History

United Kingdom
- Name: Prince Blucher
- Namesake: Prince Blucher
- Owner: C. Blaney
- Launched: 1815, Chittagong
- Fate: Wrecked 1821; broken up in 1824

General characteristics
- Type: Ship
- Tons burthen: 691, (bm)
- Propulsion: Sail
- Notes: Teak-built

= Prince Blucher (1815 ship) =

British ship (1815–1821)

Prince Blucher was launched at Chittagong in 1815. She made one voyage for the British East India Company. She participated in two and possibly three rescues, one particularly notable, and was wrecked in 1821. Condemned, she was laid up and later broken up in 1824.

==Career==
First rescue – Frances Charlotte: left Batavia on 18 September 1816 bound for Bengal, carrying the 78th Highlanders regiment, together with their wives and children. On 5 November Frances Charlotte struck a sunken reef off Preparis. On 10 November Prince Blucher, Captain Weathrall, was sailing in the vicinity when she spied wreckage. Weathrall investigated and when he saw a signal fire stopped to render assistance. Between 11 and 14 November Prince Blucher was able to rescue some 316 men, women, and children before bad weather forced her to leave. She took the survivors to Calcutta, where the Bengal Government dispatched two cruisers to rescue the 130 or so remaining survivors.

At Calcutta, Weathrall and his men received great praise for their efforts. The Governor-General, on behalf of the government of Bengal, awarded Weathrall 5000 sicca rupees for plate. It also awarded money to his officers and crew. The merchants of Calcutta awarded Weathrall with an engraved silver plate.

EIC voyage (1817): Captain M. T. Weathrall sailed from Calcutta on 1 February 1817. Prince Blucher reached the Cape of Good Hope on 29 April, and arrived at Portsmouth on 30 June. She had carried some of the surviving 78th Highlanders.

Second rescue: Captain Weathrall sailed Prince Blucher from England on 23 August and Madeira on 21 September. On 21 January 1818 she encountered at a boat of pilgrims that had been driven out to sea from Saugor some nine day earlier. They were completely without food or water. Eight had died, two died after Prince Blucher got them aboard, and one more died thereafter. Still, Weathrall was able to bring safely into Calcutta, "eight Brahmans, four women, and twenty-six Bengalees".

In 1818 Captain James Henry Johnston took command of Prince Blucher. In her he sailed twice to London.

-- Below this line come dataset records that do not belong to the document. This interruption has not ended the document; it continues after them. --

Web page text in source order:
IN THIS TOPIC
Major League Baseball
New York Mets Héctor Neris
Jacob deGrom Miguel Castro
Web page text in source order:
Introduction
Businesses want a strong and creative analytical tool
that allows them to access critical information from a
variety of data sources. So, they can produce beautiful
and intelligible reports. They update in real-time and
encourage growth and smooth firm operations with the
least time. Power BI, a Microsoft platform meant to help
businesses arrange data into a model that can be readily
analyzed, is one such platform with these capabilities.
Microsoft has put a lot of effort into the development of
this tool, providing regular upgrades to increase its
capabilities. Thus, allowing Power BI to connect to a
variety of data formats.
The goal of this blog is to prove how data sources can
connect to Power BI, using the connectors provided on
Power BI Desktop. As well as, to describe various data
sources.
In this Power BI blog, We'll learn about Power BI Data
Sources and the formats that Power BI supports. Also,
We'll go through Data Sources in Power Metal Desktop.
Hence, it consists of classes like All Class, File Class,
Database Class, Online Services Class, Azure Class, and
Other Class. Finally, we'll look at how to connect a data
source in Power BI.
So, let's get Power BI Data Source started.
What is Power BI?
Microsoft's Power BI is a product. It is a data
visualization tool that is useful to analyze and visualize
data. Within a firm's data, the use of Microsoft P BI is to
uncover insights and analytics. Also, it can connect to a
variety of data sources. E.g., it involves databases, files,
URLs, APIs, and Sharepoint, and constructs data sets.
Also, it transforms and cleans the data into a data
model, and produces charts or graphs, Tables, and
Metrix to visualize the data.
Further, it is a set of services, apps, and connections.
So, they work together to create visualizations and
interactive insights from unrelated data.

Third rescue: On 7 February 1819, , Jones, master, wrecked on Canda Island, on her way from London to Bombay. (Canda, or Candy, or Candu Island does not exist.) Contemporary accounts believed that the island was east of the Chagos Archipelago.) Lloyd's List reported on 13 August 1819, that Iris had wrecked on "Solomon or Canda Island"; this would suggest that "Solomon Island" was the Salomon Islands, a small atoll in the Chagos Archipelago. Lloyd's List further reported that Prince Blucher had rescued Jones and some of the crew but that the rest of Iriss crew had remained on the island, and it was expected that most of the cargo would be saved. Prince Blucher had taken with her 40,000 dollars that Iris had been carrying. The Asiatic Journal... has an account of the wrecking and a subsequent dispute between Captain Lewis Jones and Captain Lagour, master of a French schooner, respecting compensation for passage for Jones and some of his crew to India. The account makes no mention of Prince Blucher.

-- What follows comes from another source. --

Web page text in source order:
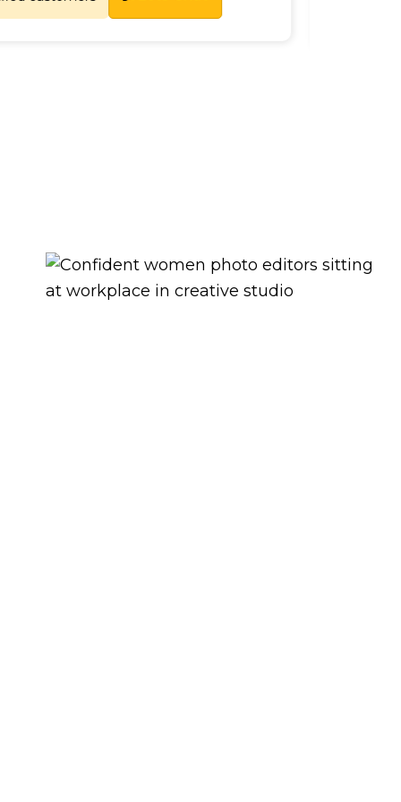
customers Lets Chat

Lloyd's List reported on 23 June 1820, that Prince Blucher, Johnston, master, had arrived in England from Bengal. She had left Bengal on 11 February 1820, and reached the Cape of Good Hope on 5 April. She left the Cape on 18 April, and reached Ascension Island on 5 May. On the morning of 22 June Prince Blucher grounded on the Shivering Sands in the Thames Estuary. That afternoon some smacks got her off; she arrived in the Thames River on the 24th.

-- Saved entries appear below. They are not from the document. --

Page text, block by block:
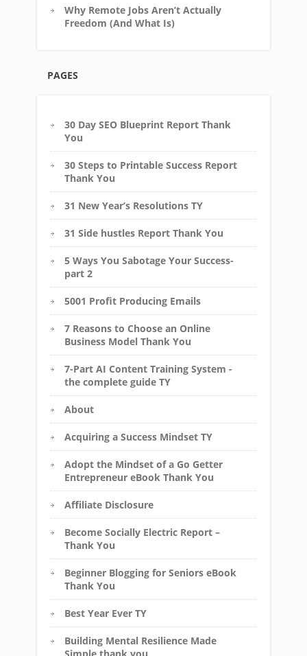
Why Remote Jobs Aren’t Actually
Freedom (And What Is)
PAGES
30 Day SEO Blueprint Report Thank
You
30 Steps to Printable Success Report
Thank You
31 New Year’s Resolutions TY
31 Side hustles Report Thank You
5 Ways You Sabotage Your Success-
part 2
5001 Profit Producing Emails
7 Reasons to Choose an Online
Business Model Thank You
7-Part AI Content Training System -
the complete guide TY
About
Acquiring a Success Mindset TY
Adopt the Mindset of a Go Getter
Entrepreneur eBook Thank You
Affiliate Disclosure
Become Socially Electric Report –
Thank You
Beginner Blogging for Seniors eBook
Thank You
Best Year Ever TY
Building Mental Resilience Made
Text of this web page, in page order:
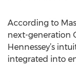
According to
next-generation
Hennessey’s
integrated into
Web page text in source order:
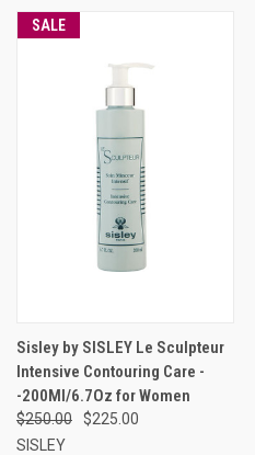
SALE
Sisley by SISLEY Le Sculpteur
Intensive Contouring Care -
-200Ml/6.7Oz for Women
$250.00
$225.00
SISLEY

Prince Blucher, Johnston, master, left London on 24 September and arrived at Bengal on 13 February 1821.

==Loss==
On 3 May 1821 Prince Blucher sailed from Bengal for Mauritius. She then stranded on the James and Mary Shoal in the Ganges River. She was refloated but was so badly damaged she had to be taken back to Calcutta. There she was condemned in June and laid up. She was finally broken up in 1824 at Fort Gloster. Her entry in Lloyd's Register for 1823 carried the annotation "condemned".